In production, use Docker, gVisor, or Firecracker instead.
"""
# Blocklist dangerous imports
BLOCKED = ["os.system", "subprocess", "importlib", "__import__", "eval", "exec"]
for pattern in BLOCKED:
if pattern in code:
raise PermissionError(f"Blocked pattern in code: `{pattern}`")
result = subprocess.run(
["python3", "-c", code],
capture_output=True,
text=True,
timeout=timeout_sec,
# Resource limits via preexec_fn (Unix only)
preexec_fn=lambda: (
resource.setrlimit(resource.RLIMIT_AS, (256 * 1024 * 1024,) * 2),
resource.setrlimit(resource.RLIMIT_CPU, (5, 5)),
),
)
if result.returncode != 0:
raise RuntimeError(f"Code failed: {result.stderr[:500]}")
return result.stdoutFor production, use container-level sandboxing (Docker with --network=none --read-only --memory=256m) or dedicated sandbox services (E2B, Morph). The subprocess approach above is appropriate only for dev/test environments.
Key Takeaways
- Blast radius is a design input: define the worst-case outcome before writing agent code and ensure sandboxing constrains it to acceptable levels.
- Permission scopes are set by the orchestration layer at task creation — agents must never self-grant permissions.

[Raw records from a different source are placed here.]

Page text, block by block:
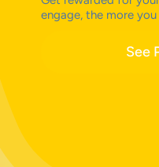
engage, the more you
See
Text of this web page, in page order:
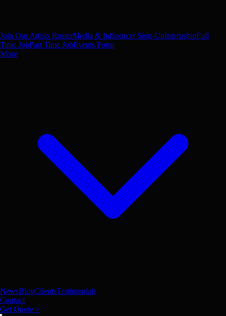
Join Our Artists RosterMedia & Influencer Sign-UpInternshipFull
Time JobPart Time JobEvents Form
More
NewsBlogClientsTestimonials
Contact
Get Quote >
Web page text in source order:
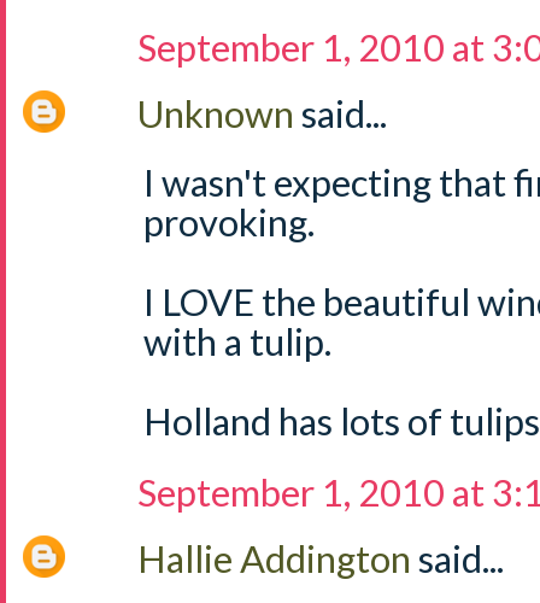
September 1, 2010 at
Unknown said...
I wasn't expecting that
provoking.
I LOVE the beautiful
with a tulip.
Holland has lots of
September 1, 2010 at
Hallie Addington said...
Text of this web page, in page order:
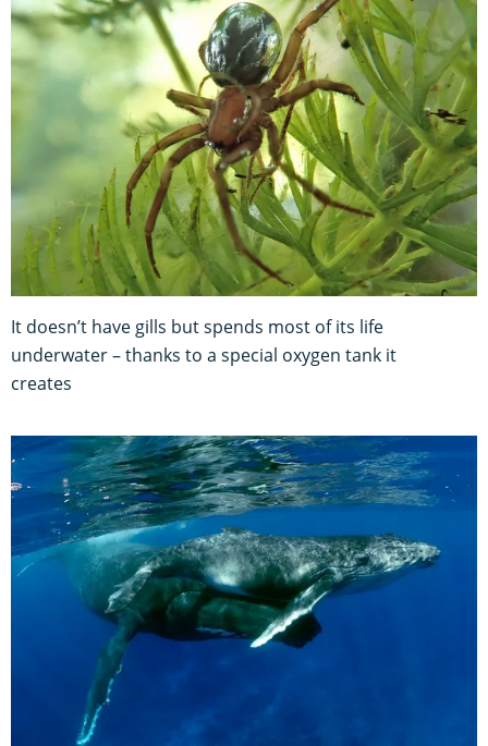
It doesn’t have gills but spends most of its life
underwater – thanks to a special oxygen tank it
creates
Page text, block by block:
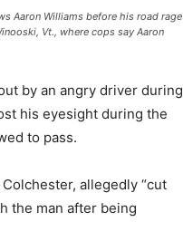
Aaron Williams before his road rage
Vt., where cops say Aaron
by an angry driver during
his eyesight during the
to pass.
allegedly “cut
the man after being
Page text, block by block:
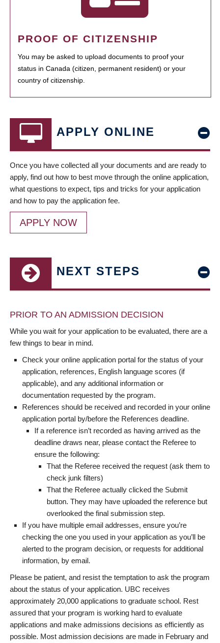
PROOF OF CITIZENSHIP
You may be asked to upload documents to proof your
status in Canada (citizen, permanent resident) or your
country of citizenship.
APPLY ONLINE
Once you have collected all your documents and are ready to
apply, find out how to best move through the online application,
what questions to expect, tips and tricks for your application
and how to pay the application fee.
APPLY NOW
NEXT STEPS
PRIOR TO AN ADMISSION DECISION
While you wait for your application to be evaluated, there are a
few things to bear in mind.
Check your online application portal for the status of your
application, references, English language scores (if
applicable), and any additional information or
documentation requested by the program.
References should be received and recorded in your online
application portal by/before the References deadline.
If a reference isn’t recorded as having arrived as the
deadline draws near, please contact the Referee to
ensure the following:
That the Referee received the request (ask them to
check junk filters)
That the Referee actually clicked the Submit
button. They may have uploaded the reference but
overlooked the final submission step.
If you have multiple email addresses, ensure you’re
checking the one you used in your application as you’ll be
alerted to the program decision, or requests for additional
information, by email.
Please be patient, and resist the temptation to ask the program
about the status of your application. UBC receives
approximately 20,000 applications to graduate school. Rest
assured that your program is working hard to evaluate
applications and make admissions decisions as efficiently as
possible. Most admission decisions are made in February and
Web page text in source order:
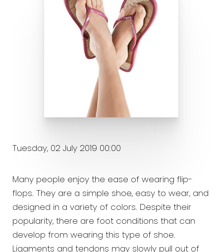
Tuesday, 02 July 2019 00:00
Many people enjoy the ease of wearing flip-
flops. They are a simple shoe, easy to wear, and
designed in a variety of colors. Despite their
popularity, there are foot conditions that can
develop from wearing this type of shoe.
Ligaments and tendons may slowly pull out of
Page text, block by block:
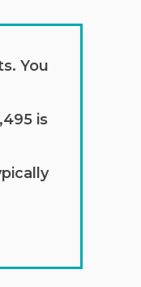
You
is
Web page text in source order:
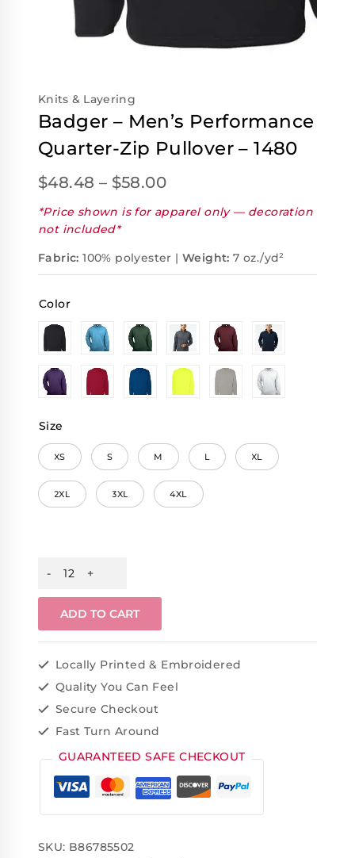
Knits & Layering
Badger – Men’s Performance
Quarter-Zip Pullover – 1480
$48.48 – $58.00
*Price shown is for apparel only — decoration
not included*
Fabric: 100% polyester |Weight: 7 oz./yd²
Color
Size
XS S M L XL
2XL 3XL 4XL
ADD TO CART
Locally Printed & Embroidered
Quality You Can Feel
Secure Checkout
Fast Turn Around
GUARANTEED SAFE CHECKOUT
SKU: B86785502

- Dry-run mode should enforce the same permission checks as live mode — it is not a bypass, it is a preview.
- Write rollback records before destructive actions execute, not after — a mid-action crash still needs a recovery path.
- Blocklisting dangerous patterns in code execution is a first line of defense, not a complete solution — use container sandboxing for production.
- Every permission denial and rollback event should emit a structured log entry; the audit trail is your incident response tool when something goes wrong.